Records contained in a dataset:
......

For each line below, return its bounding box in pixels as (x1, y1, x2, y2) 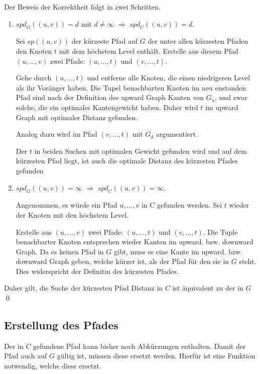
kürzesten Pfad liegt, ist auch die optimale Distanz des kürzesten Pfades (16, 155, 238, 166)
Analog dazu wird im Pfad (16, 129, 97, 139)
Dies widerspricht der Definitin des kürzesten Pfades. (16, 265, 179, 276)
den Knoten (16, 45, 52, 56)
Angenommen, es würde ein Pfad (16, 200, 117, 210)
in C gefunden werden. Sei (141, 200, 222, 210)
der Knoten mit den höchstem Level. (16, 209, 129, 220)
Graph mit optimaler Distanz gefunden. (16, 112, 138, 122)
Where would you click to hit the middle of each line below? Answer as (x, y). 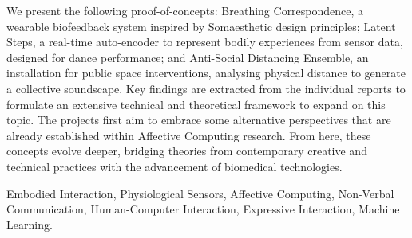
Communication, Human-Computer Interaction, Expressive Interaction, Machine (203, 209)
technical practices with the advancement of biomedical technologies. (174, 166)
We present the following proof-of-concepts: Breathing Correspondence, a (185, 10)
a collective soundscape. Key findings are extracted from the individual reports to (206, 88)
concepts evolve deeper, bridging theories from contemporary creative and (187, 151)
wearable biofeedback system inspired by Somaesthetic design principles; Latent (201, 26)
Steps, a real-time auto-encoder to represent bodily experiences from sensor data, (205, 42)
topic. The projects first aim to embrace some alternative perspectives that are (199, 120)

......

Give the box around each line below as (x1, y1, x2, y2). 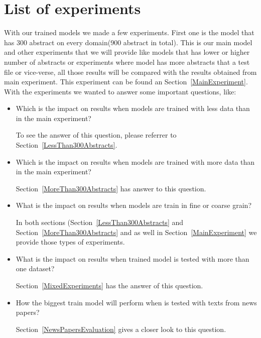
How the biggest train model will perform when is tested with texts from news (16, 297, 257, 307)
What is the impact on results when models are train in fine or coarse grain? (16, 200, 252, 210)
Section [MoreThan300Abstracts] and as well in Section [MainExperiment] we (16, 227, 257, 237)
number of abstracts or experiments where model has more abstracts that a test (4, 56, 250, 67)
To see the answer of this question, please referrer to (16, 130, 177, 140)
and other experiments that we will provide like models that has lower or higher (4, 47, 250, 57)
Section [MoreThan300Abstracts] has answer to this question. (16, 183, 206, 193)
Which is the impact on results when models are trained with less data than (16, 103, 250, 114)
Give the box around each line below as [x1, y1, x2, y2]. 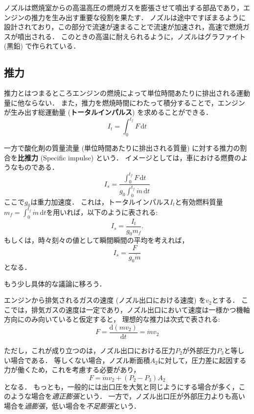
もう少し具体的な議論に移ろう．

......

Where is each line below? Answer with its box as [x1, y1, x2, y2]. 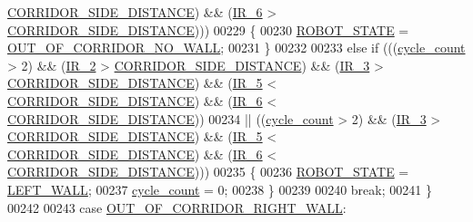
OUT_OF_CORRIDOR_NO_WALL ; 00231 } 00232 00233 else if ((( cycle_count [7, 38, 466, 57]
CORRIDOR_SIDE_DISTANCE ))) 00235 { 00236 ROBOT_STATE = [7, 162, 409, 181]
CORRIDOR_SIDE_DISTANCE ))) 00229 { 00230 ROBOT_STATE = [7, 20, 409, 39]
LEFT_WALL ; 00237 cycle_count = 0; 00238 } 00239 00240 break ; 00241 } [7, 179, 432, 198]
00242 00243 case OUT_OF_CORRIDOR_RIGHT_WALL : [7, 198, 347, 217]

......

= Assignment =
Find the line with "For each line" and the line with "der Knoten mit" in the records above. Copy both and all lines between them exactly, without pictures.

= Result of the exercise =
For each line below, return its bounding box in pixels as (x1, y1, x2, y2) 
kürzesten Pfad liegt, ist auch die optimale Distanz des kürzesten Pfades (16, 155, 238, 166)
Analog dazu wird im Pfad (16, 129, 97, 139)
Dies widerspricht der Definitin des kürzesten Pfades. (16, 265, 179, 276)
den Knoten (16, 45, 52, 56)
Angenommen, es würde ein Pfad (16, 200, 117, 210)
in C gefunden werden. Sei (141, 200, 222, 210)
der Knoten mit den höchstem Level. (16, 209, 129, 220)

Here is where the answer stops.